[Input records]:

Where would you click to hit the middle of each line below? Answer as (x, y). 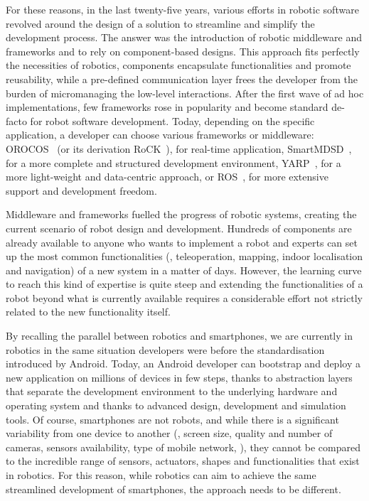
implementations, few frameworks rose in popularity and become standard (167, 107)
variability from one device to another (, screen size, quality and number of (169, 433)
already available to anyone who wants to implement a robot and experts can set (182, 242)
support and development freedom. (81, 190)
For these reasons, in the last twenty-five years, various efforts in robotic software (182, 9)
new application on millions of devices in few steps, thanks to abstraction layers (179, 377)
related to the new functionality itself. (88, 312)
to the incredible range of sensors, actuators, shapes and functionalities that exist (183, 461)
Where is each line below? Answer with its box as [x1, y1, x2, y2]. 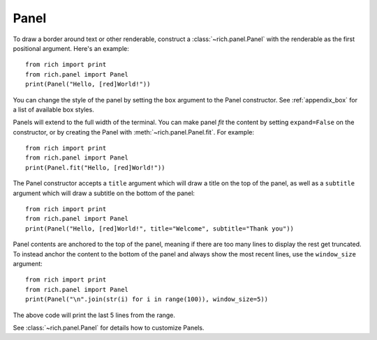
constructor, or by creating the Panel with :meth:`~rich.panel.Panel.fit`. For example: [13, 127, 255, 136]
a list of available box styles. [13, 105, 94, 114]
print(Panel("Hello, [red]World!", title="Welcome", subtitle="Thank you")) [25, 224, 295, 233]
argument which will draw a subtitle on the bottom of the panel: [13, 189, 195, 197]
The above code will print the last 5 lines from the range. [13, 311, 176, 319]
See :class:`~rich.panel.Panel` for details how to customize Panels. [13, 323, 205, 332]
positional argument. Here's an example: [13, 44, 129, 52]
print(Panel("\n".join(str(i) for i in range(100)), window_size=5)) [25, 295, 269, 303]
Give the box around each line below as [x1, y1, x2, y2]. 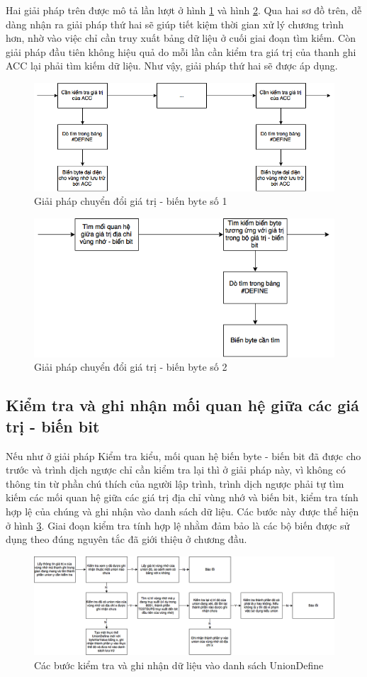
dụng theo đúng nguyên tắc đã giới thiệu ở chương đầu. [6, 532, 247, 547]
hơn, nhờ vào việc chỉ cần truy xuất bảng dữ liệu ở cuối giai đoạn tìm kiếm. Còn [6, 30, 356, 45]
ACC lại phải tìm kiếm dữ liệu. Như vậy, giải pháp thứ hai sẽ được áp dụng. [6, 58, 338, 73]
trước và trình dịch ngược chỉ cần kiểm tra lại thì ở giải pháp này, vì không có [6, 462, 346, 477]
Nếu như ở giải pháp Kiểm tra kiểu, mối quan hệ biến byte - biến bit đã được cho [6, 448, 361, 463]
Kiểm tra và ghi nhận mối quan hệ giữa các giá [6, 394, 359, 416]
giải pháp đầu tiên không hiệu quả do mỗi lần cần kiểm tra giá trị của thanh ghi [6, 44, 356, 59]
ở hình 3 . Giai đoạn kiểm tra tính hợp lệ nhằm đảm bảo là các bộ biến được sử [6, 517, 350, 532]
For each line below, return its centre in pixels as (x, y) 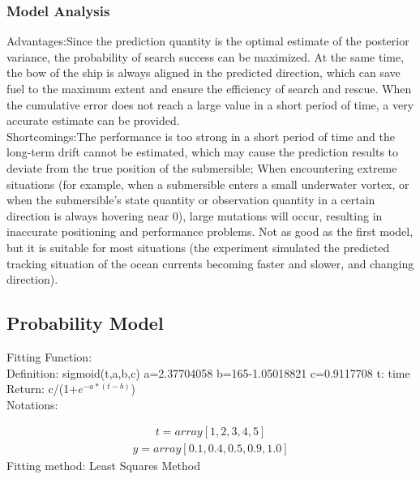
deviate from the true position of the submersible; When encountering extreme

---

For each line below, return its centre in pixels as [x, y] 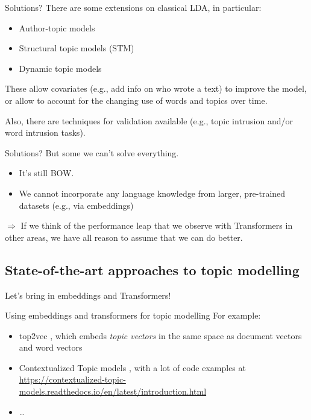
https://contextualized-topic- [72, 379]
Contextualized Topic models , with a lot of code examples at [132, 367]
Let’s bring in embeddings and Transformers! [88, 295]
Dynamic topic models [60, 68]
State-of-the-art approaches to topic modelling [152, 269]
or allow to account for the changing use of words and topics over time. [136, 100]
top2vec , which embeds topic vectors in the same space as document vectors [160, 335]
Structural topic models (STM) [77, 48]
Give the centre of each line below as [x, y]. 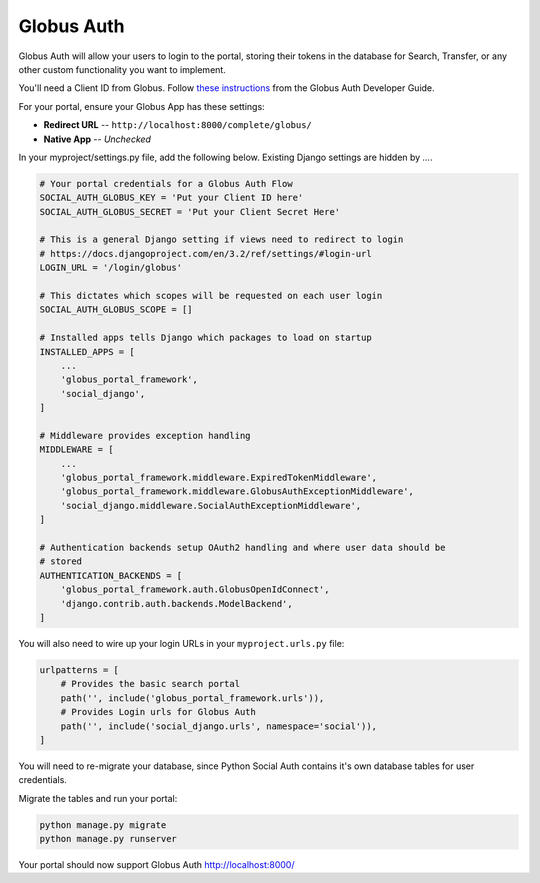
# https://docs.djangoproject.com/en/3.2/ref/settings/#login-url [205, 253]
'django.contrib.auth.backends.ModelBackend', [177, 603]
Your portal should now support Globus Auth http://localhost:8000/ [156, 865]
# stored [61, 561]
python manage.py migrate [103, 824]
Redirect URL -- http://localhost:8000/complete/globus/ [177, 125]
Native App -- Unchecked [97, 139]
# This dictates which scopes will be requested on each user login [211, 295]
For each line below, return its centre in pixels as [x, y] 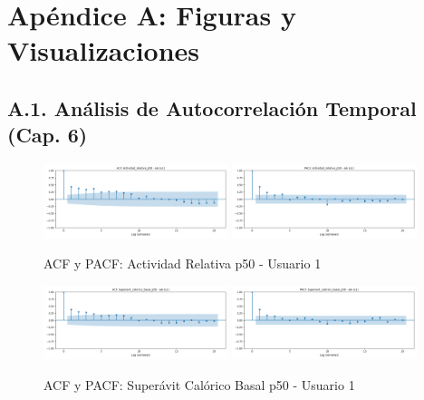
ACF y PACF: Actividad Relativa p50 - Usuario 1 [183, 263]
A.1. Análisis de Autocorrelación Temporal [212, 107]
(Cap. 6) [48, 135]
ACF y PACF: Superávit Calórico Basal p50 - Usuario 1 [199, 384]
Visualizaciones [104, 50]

[Description of the task]: Find, please, how many lines in the data include the word "pháp", and put down that number only.

[Solution to the problem]: 4